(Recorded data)
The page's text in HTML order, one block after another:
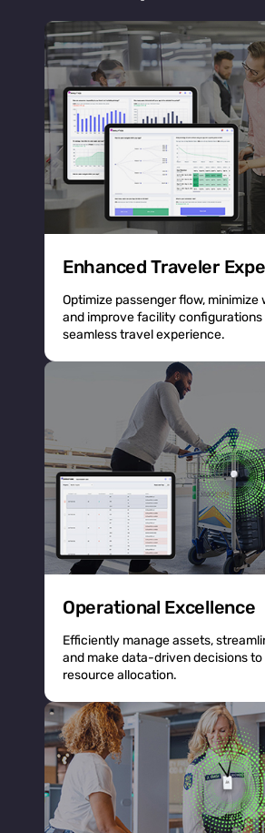
Enhanced Traveler
Optimize passenger flow, minimize
and improve facility configurations
seamless travel experience.
Operational Excellence
Efficiently manage assets,
and make data-driven decisions
resource allocation.
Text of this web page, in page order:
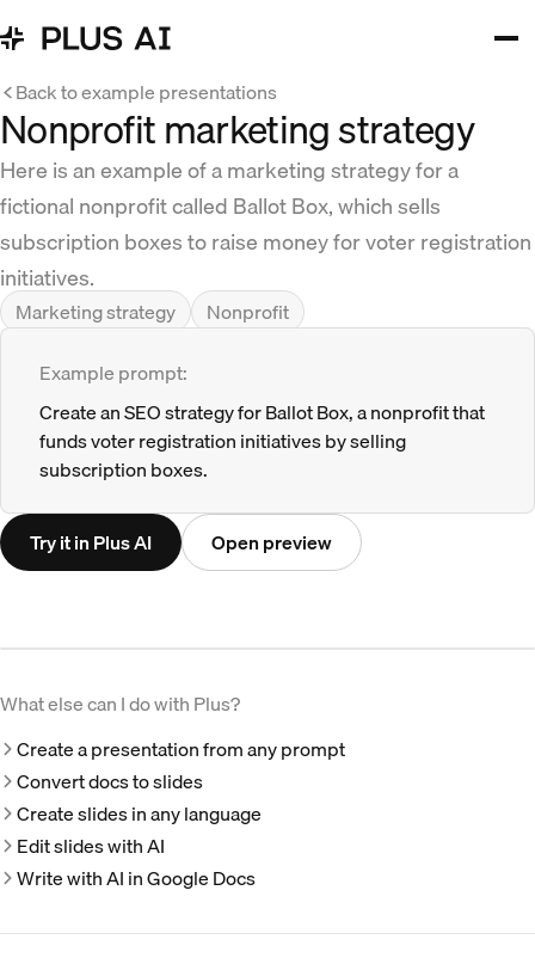
Back to example presentations
Nonprofit marketing strategy
Here is an example of a marketing strategy for a
fictional nonprofit called Ballot Box, which sells
subscription boxes to raise money for voter registration
initiatives.
Marketing strategy
Nonprofit
Example prompt:
Create an SEO strategy for Ballot Box, a nonprofit that
funds voter registration initiatives by selling
subscription boxes.
Try it in Plus AI Open preview
What else can I do with Plus?
Create a presentation from any prompt
Convert docs to slides
Create slides in any language
Edit slides with AI
Write with AI in Google Docs
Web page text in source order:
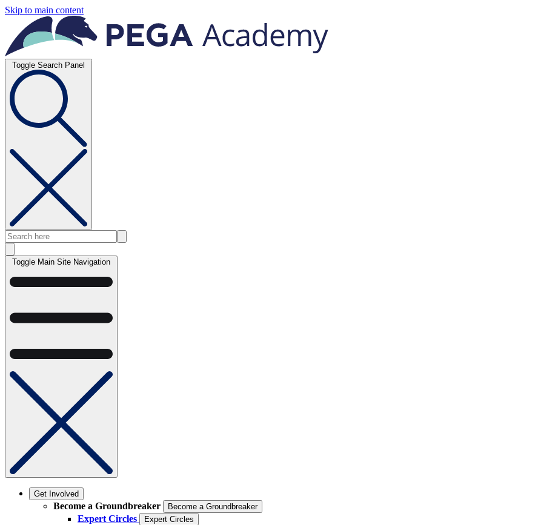
Skip to main content
Toggle Search Panel
Toggle Main Site Navigation
Get Involved
Become a Groundbreaker Become a Groundbreaker
Expert Circles Expert Circles
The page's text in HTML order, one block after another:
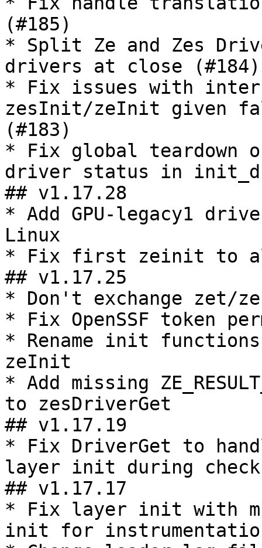
(#185)
* Split Ze and Zes
drivers at close (#184)
* Fix issues with
zesInit/zeInit given
(#183)
* Fix global teardown
driver status in
## v1.17.28
* Add GPU-legacy1
Linux
* Fix first zeinit to
## v1.17.25
* Don't exchange zet/
* Fix OpenSSF token
* Rename init
zeInit
* Add missing
to zesDriverGet
## v1.17.19
* Fix DriverGet to
layer init during
## v1.17.17
* Fix layer init with
init for
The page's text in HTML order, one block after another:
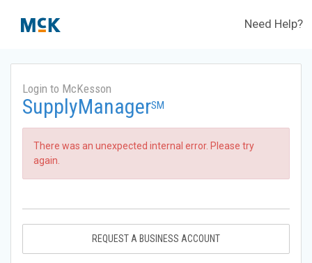
Need Help?
Login to McKesson
SupplyManagerSM
There was an unexpected internal error. Please try
again.
REQUEST A BUSINESS ACCOUNT
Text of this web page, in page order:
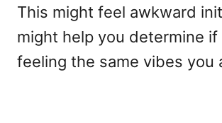
This might feel awkward
might help you determine if
feeling the same vibes you

**DIRECTIONS FOR THIS TASK**.
Only the lines from the one containing "Web page text" through the last line of the entries above, both included, belong in the answer, written out exactly; pictures do not.

**SOLUTION FOR THIS EXERCISE**.
Web page text in source order:
Skip to main content
Toggle Search Panel
Toggle Main Site Navigation
Get Involved
Become a Groundbreaker Become a Groundbreaker
Expert Circles Expert Circles
The page's text in HTML order, one block after another:
(#185)
* Split Ze and Zes
drivers at close (#184)
* Fix issues with
zesInit/zeInit given
(#183)
* Fix global teardown
driver status in
## v1.17.28
* Add GPU-legacy1
Linux
* Fix first zeinit to
## v1.17.25
* Don't exchange zet/
* Fix OpenSSF token
* Rename init
zeInit
* Add missing
to zesDriverGet
## v1.17.19
* Fix DriverGet to
layer init during
## v1.17.17
* Fix layer init with
init for
The page's text in HTML order, one block after another:
Need Help?
Login to McKesson
SupplyManagerSM
There was an unexpected internal error. Please try
again.
REQUEST A BUSINESS ACCOUNT
Text of this web page, in page order:
This might feel awkward
might help you determine if
feeling the same vibes you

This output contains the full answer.